How not to write a linq query

I ran into a performance problem just recently in my vote scoring strategy. The strategy was developed using TDD and passed the tests with flying colors when tested against 6 contestants and 20 or so votes. All edge cases were covered, and the calculations were correct. It wasn't until the vote count approached 4200 in production and 24 contestants that performance problems were observed.

So I wrote a load test against the vote scoring strategy, charted the run times and analyzed that the algorithm was O(n^2) where the number of milliseconds to complete was equal to 0.04v + 0.000285v^2 where v is the number of votes. Based on this regression equation, I could predict that 1 million votes, a number that I think we should be able to handle, would take 79 hours to calculate the scores. I think it's safe at this point to invest some time in improving the algorithm.

Charted runtimes

Votes Milliseconds
1000 323
2000 1252
3000 2832
4000 4751
5000 7308
6000 10411
7000 14029
8000 18622
9000 23407
10000 28825

Inefficient algorithm:

public async Task<IEnumerable<ContestantWithScore>> GetRankings(int warId)
{
    var contestants = await _contestantRepository.GetAll(warId);
    var matches = await _matchRepository.GetAll(warId);
    var votes = await _voteRepository.GetAll(warId);



    var scores = (from v in votes.Where(v => v.Choice != VoteChoice.Pass)
            from m in matches.Where(m => m.Id == v.MatchId)
            select(v.Choice == VoteChoice.Contestant1Won ? m.Contestant1 : m.Contestant2))
            .GroupBy(x => x)
            .Select(group => new { Id = group.Key, Score = group.Count() });



    var results = from c in contestants
                    from s in scores.Where(s => s.Id == c.Id).DefaultIfEmpty()
            select new ContestantWithScore
            {
                Contestant = c,
                Score = s == null ? 0 : s.Score
            };
    return results;
}

The first problem that stood out at me is how the code alternates between Linq keywords and Linq extension methods. The first "join" is applied after the vote filter is applied. The second "join" has a filter applied on the second data set. It took me a second to finally spot this biggest culprit here though: those are not joins. Those are a "select many" operations! This is not an optimized join operation, this is a brute force! This is iterating over all elements of the vote collection, and then one by one iterating of over all elements of the matches collection for all elements with a property Id equal to the MatchId property of the current vote element. It's no wonder the performance was taking a dive every time we added new votes. If there was one vote for every match (as there is likely to be, let's ignore the possibility that no one voted on a particular match), and there were 4000 randomly generated match ups, then we would iterate over 4000 votes 4000 times for a total of 16 million iterations. If we add just one more match up and vote, then we iterate an additional 8,001 times. This is clearly an O(n^2) algorithm.

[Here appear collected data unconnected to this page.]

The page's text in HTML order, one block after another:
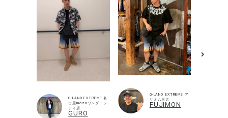
G-LAND EXTREME 名
古屋mozoワンダーシ
ティ店
GURO
G-LAND EXTREME ア
リオ八尾店
FUJIMON
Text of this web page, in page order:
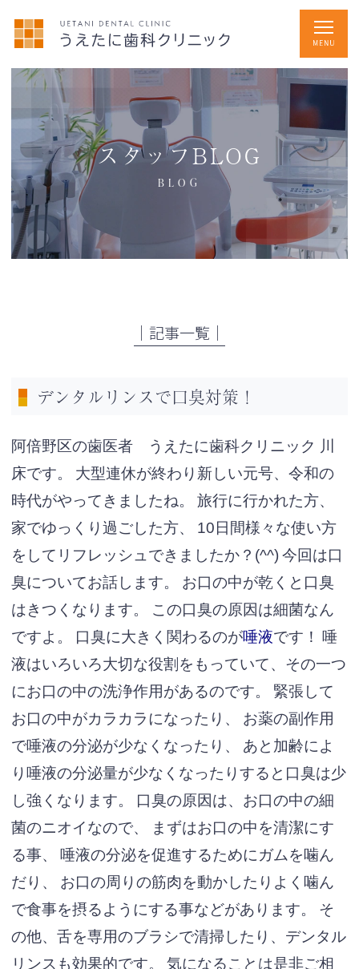
スタッフBLOG
BLOG
│記事一覧│
デンタルリンスで口臭対策！
阿倍野区の歯医者 うえたに歯科クリニック 川
床です。
大型連休が終わり新しい元号、令和の
時代がやってきましたね。
旅行に行かれた方、
家でゆっくり過ごした方、
10日間様々な使い方
をしてリフレッシュできましたか？(^^) 今回は口
臭についてお話します。
お口の中が乾くと口臭
はきつくなります。
この口臭の原因は細菌なん
ですよ。
口臭に大きく関わるのが唾液です！ 唾
液はいろいろ大切な役割をもっていて、その一つ
にお口の中の洗浄作用があるのです。
緊張して
お口の中がカラカラになったり、
お薬の副作用
で唾液の分泌が少なくなったり、
あと加齢によ
り唾液の分泌量が少なくなったりすると口臭は少
し強くなります。
口臭の原因は、お口の中の細
菌のニオイなので、
まずはお口の中を清潔にす
る事、
唾液の分泌を促進するためにガムを噛ん
だり、
お口の周りの筋肉を動かしたりよく噛ん
で食事を摂るようにする事などがあります。
そ
の他、舌を専用のブラシで清掃したり、デンタル
リンスも効果的です。
気になることは是非ご相
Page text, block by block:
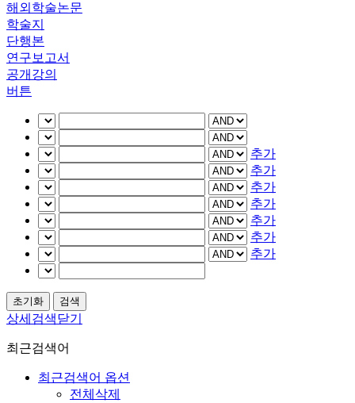
해외학술논문
학술지
단행본
연구보고서
공개강의
버튼
추가
추가
추가
추가
추가
추가
추가
상세검색닫기
최근검색어
최근검색어 옵션
전체삭제
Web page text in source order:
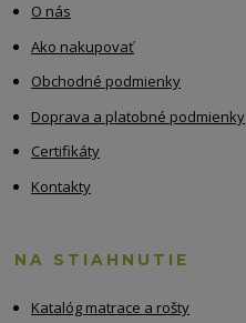
O nás
Ako nakupovať
Obchodné podmienky
Doprava a platobné podmienky
Certifikáty
Kontakty
NA STIAHNUTIE
Katalóg matrace a rošty
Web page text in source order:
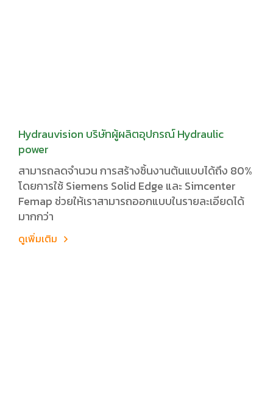
Hydrauvision บริษัทผู้ผลิตอุปกรณ์ Hydraulic
power
สามารถลดจำนวน การสร้างชิ้นงานต้นแบบได้ถึง 80%
โดยการใช้ Siemens Solid Edge และ Simcenter
Femap ช่วยให้เราสามารถออกแบบในรายละเอียดได้
มากกว่า
ดูเพิ่มเติม
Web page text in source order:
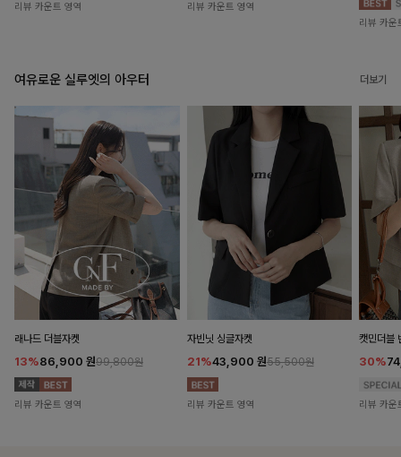
리뷰 카운트 영역 리뷰 카운트 영역
리뷰 카운
여유로운 실루엣의 아우터 더보기
래나드 더블자켓
13%86,900 원99,800원
리뷰 카운트 영역
자빈닛 싱글자켓
21%43,900 원55,500원
리뷰 카운트 영역
캣민더블
30%
리뷰 카운

Though poorly written, we can probably overlook the contestant "select many" operation since the number of contestants should be relatively low compared to the number of votes.

I rewrote the whole algorithm to properly take advantage of Linq's join operations. The improved algorithm times appears much more linear, an O(n) algorithm where the number of milliseconds to run is near 0.00155v where v is the number of votes. This is a vast improvement on the last algorithm. I was able to calculate scores for one million votes in just over 1 second. That is a number I can work with and seek other solutions like caching if I need to continue to improve on production speeds.

Charted Runtimes

Votes Milliseconds
0 0
200000 292
400000 500
600000 941
800000 953
1000000 1201
1200000 1512
1400000 2946
1600000 3317
1800000 2526
2000000 2832

Improved algorithm:

public async Task<IEnumerable<ContestantWithScore>> GetRankings(int warId)
{
    var contestants = await _contestantRepository.GetAll(warId);
    var matches = await _matchRepository.GetAll(warId);
    var votes = await _voteRepository.GetAll(warId);



    var winners = from v in votes
                    join m in matches on v.MatchId equals m.Id
                    where v.Choice != VoteChoice.Pass
                    select (v.Choice == VoteChoice.Contestant1Won ? m.Contestant1 : m.Contestant2);



    var scores = from w in winners
                    group w by w into g
                    select new { Id = g.Key, Score = g.Count() };



    var results = from c in contestants
                    join s in scores on c.Id equals s.Id into scoredGroup
                    from score in scoredGroup.DefaultIfEmpty()
                    select new ContestantWithScore
                    {
                        Contestant = c,
                        Score = score == null ? 0 : score.Score
                    };
    return results;
}

The good news was that there were tests already in place to guarantee that no functionality was lost in my refactoring. The lesson learned is how to spot a "select many" which is doing the job of a join.